---------- THE DATA

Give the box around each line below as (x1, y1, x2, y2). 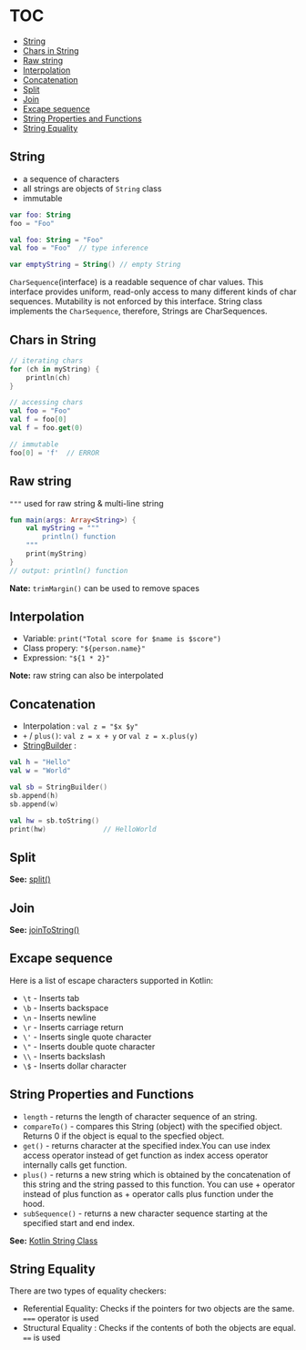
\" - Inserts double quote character (22, 1040, 156, 1052)
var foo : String (9, 210, 71, 220)
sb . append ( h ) (9, 791, 59, 800)
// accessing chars (9, 398, 84, 407)
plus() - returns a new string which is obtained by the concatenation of (22, 1169, 291, 1180)
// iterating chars (9, 356, 84, 365)
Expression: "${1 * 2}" (22, 652, 111, 663)
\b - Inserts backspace (22, 1002, 109, 1013)
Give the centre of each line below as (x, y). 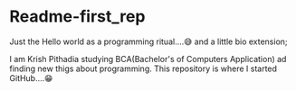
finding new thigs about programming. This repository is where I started (143, 68)
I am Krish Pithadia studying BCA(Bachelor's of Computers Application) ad (148, 59)
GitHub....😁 (31, 77)
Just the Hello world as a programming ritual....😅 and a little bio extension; (148, 41)
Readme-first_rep (77, 17)
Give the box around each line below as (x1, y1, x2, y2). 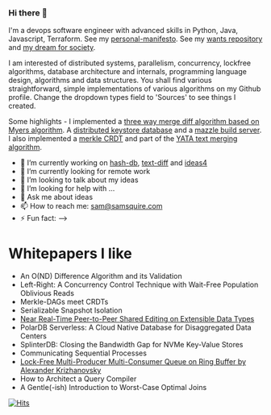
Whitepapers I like (8, 245, 132, 263)
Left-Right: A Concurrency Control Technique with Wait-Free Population (19, 280, 259, 289)
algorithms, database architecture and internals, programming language (8, 67, 248, 77)
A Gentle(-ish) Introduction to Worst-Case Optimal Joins (19, 383, 207, 392)
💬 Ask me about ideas (19, 193, 94, 202)
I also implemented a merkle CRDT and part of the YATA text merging (8, 134, 238, 143)
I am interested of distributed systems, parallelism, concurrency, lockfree (8, 58, 252, 68)
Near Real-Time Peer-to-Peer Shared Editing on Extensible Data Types (19, 314, 255, 324)
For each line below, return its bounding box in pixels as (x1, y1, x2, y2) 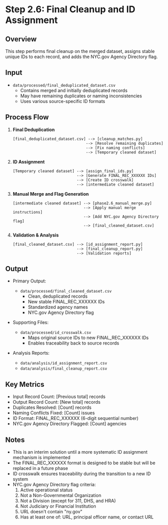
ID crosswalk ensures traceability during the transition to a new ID (12, 470, 151, 477)
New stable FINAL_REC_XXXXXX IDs (27, 299, 105, 305)
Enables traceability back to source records (27, 340, 120, 346)
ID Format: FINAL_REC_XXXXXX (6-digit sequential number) (12, 415, 139, 422)
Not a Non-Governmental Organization (20, 492, 102, 498)
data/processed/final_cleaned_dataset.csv (20, 289, 112, 294)
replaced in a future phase (12, 465, 68, 471)
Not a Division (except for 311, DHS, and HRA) (20, 498, 116, 504)
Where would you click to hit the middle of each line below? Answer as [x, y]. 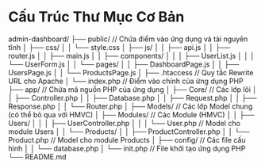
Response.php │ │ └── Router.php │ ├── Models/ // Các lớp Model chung [131, 106]
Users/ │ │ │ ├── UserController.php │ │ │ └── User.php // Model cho [124, 123]
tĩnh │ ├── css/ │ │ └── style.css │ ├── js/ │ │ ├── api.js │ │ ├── [119, 47]
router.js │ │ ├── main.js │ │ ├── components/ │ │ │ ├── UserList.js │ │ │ [132, 55]
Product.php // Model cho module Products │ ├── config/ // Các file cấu [127, 139]
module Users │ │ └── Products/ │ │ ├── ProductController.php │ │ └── [129, 132]
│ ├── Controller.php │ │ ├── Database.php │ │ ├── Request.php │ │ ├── [132, 97]
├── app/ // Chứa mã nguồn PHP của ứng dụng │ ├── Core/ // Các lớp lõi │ [133, 89]
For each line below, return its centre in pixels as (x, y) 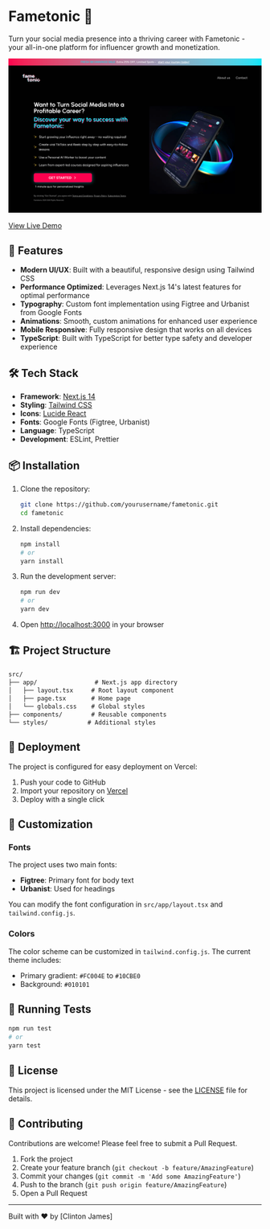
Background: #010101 (55, 984)
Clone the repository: (55, 489)
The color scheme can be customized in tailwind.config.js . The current (129, 951)
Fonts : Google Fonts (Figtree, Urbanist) (85, 422)
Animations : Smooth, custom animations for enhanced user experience (139, 322)
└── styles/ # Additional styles (82, 723)
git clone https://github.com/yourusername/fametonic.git (119, 505)
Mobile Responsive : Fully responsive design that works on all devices (136, 330)

--------------------

ASSIGNED TASK:
No pictures should appear in the copy. Reproduce exactly the lines from the line containing "Not a Non-Governmental" through the last line of the data, inclusive.

YOUR RESPONSE:
Not a Non-Governmental Organization (20, 492, 102, 498)
data/processed/final_cleaned_dataset.csv (20, 289, 112, 294)
replaced in a future phase (12, 465, 68, 471)
Not a Division (except for 311, DHS, and HRA) (20, 498, 116, 504)
Where would you click to hit the middle of each line below? Answer as [x, y]. 
Response.php │ │ └── Router.php │ ├── Models/ // Các lớp Model chung [131, 106]
Users/ │ │ │ ├── UserController.php │ │ │ └── User.php // Model cho [124, 123]
tĩnh │ ├── css/ │ │ └── style.css │ ├── js/ │ │ ├── api.js │ │ ├── [119, 47]
router.js │ │ ├── main.js │ │ ├── components/ │ │ │ ├── UserList.js │ │ │ [132, 55]
Product.php // Model cho module Products │ ├── config/ // Các file cấu [127, 139]
module Users │ │ └── Products/ │ │ ├── ProductController.php │ │ └── [129, 132]
│ ├── Controller.php │ │ ├── Database.php │ │ ├── Request.php │ │ ├── [132, 97]
├── app/ // Chứa mã nguồn PHP của ứng dụng │ ├── Core/ // Các lớp lõi │ [133, 89]
For each line below, return its centre in pixels as (x, y) 
Background: #010101 (55, 984)
Clone the repository: (55, 489)
The color scheme can be customized in tailwind.config.js . The current (129, 951)
Fonts : Google Fonts (Figtree, Urbanist) (85, 422)
Animations : Smooth, custom animations for enhanced user experience (139, 322)
└── styles/ # Additional styles (82, 723)
git clone https://github.com/yourusername/fametonic.git (119, 505)
Mobile Responsive : Fully responsive design that works on all devices (136, 330)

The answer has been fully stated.